Just depends on their mood - some days they are almost perfect with leading. Others, not so much. I have some of the Meredith Hodges books and videos. When I take the time to use them, they actually help me a lot with our little 'long eared issues'



In fact, when the weather gets a little cooler I hope we can have more training sessions. Best wishes with your 'kids'!


----------



## RebelsHope (Aug 5, 2009)

In teaching Sophie to lead I just rewarded her every few steps, then we would walk a few more. Another reward, a scratched, a treat, standing for a minute. Never forget that often the best reward to a donkey is to be left alone. We try for one step, then for two, then three. But the most time is spent rewarding one step. Slowly increase the number of steps and go wild when she offers several, a scratch, good girl, and then left alone a bit.

Another method is to teach leading next to a fence. When the donkey stops, try her up and leave her for 5 or 10 min. Then try again. Every time she stops tie her up and leave. Then come back and try again.

Alway remember to stop on a good note.

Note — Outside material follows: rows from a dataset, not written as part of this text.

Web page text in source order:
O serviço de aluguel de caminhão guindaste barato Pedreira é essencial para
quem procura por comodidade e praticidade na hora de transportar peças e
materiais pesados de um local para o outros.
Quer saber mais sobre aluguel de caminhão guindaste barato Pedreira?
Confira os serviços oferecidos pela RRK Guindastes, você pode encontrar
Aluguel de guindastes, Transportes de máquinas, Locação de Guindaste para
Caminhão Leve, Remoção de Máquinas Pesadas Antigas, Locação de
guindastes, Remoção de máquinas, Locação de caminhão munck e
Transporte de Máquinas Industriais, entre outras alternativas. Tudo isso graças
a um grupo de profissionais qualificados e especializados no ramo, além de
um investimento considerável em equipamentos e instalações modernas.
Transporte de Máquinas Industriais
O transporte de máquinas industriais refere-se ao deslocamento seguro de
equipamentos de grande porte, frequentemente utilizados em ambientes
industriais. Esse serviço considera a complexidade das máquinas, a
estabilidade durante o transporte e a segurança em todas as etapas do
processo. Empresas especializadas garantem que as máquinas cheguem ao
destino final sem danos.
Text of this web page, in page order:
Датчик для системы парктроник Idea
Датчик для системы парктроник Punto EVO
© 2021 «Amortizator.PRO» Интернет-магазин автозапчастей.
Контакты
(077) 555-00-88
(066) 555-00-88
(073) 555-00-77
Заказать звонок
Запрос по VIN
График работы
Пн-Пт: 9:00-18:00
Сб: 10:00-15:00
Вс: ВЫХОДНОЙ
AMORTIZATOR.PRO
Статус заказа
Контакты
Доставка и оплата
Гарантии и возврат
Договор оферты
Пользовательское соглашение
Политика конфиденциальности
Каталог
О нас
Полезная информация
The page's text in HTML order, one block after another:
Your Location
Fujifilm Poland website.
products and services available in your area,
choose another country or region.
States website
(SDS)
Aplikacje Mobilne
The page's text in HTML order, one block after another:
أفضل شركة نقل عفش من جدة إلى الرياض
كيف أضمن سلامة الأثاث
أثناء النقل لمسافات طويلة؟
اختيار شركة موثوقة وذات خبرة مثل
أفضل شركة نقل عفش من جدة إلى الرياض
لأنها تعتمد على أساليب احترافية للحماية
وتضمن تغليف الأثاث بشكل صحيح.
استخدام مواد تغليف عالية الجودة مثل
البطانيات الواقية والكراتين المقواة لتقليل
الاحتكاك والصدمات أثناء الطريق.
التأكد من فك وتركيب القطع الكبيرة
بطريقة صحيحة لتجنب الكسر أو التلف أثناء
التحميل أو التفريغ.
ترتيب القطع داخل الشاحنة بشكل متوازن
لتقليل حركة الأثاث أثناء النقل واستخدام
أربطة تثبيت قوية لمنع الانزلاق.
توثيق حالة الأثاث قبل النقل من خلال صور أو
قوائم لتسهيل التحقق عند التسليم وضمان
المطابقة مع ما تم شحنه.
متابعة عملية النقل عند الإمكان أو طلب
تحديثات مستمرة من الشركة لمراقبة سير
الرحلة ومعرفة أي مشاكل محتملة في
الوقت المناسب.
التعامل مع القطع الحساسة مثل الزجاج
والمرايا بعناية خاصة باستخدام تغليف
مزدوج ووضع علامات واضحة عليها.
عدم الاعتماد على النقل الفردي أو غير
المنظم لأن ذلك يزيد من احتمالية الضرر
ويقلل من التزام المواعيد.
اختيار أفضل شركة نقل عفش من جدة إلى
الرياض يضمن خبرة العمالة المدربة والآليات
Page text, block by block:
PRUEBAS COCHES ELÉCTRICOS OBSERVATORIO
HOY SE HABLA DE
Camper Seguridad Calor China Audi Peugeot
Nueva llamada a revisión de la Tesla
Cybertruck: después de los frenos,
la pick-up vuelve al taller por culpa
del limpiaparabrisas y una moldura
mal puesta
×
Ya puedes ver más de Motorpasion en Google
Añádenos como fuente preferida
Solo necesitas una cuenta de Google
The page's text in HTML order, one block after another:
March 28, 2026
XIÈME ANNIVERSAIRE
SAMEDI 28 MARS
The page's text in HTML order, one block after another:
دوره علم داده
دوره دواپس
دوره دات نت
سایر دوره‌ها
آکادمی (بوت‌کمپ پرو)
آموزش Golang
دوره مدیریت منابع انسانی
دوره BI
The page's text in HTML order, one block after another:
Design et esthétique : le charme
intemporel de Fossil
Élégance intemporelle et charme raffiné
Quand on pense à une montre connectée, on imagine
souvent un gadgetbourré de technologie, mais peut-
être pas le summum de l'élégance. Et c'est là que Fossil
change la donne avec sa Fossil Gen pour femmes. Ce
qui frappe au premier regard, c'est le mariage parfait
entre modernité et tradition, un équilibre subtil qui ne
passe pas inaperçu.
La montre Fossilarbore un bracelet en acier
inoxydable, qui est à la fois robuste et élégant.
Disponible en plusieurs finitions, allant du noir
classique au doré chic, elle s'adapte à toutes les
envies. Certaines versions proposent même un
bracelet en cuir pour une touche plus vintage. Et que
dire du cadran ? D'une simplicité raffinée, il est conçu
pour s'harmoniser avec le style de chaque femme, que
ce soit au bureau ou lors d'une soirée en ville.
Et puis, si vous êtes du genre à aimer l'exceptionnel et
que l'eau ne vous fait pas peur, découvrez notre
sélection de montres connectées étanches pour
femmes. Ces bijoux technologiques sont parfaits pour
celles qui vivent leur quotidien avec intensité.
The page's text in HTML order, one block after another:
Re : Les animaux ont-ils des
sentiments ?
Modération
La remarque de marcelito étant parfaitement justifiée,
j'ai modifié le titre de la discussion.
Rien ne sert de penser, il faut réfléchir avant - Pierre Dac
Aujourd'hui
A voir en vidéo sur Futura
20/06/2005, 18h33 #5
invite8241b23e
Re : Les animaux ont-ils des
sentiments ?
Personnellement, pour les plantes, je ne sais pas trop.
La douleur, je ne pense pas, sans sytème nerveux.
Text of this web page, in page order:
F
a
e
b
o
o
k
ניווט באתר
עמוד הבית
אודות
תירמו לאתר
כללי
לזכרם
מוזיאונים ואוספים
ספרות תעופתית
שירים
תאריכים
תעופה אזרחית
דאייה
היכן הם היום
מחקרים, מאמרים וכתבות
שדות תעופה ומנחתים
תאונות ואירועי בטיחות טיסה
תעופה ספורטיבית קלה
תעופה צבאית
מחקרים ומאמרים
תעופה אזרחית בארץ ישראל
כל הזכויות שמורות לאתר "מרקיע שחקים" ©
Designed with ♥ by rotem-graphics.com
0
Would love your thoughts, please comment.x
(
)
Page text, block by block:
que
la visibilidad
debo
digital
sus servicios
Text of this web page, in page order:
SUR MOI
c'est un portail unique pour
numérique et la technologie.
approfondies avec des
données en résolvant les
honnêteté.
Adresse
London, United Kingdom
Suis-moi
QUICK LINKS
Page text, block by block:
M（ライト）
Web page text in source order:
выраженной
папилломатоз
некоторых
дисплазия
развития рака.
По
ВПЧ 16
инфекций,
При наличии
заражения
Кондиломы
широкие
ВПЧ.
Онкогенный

Do something she knows well, even if it is just stand to be groomed or pick up her feet.

Keep at it, you can do it!!

btw I actually joined giddyupflix.com, just so I could rent some donkey training videos.


----------



## Kbar Barrel Horses (Aug 6, 2009)

Great I will try that with them. Thanks!!! My little gelding leads better than the soon to be gelding. I really never noticed how bad there were till I got my miniature horse and he leads like a big horse. I know they are different donkeys\horses. Atleast my donkeys are sweet. They are so cute. They have man crushes on my open horse. He is really pretty. They live with him. They just follow him around every where.


----------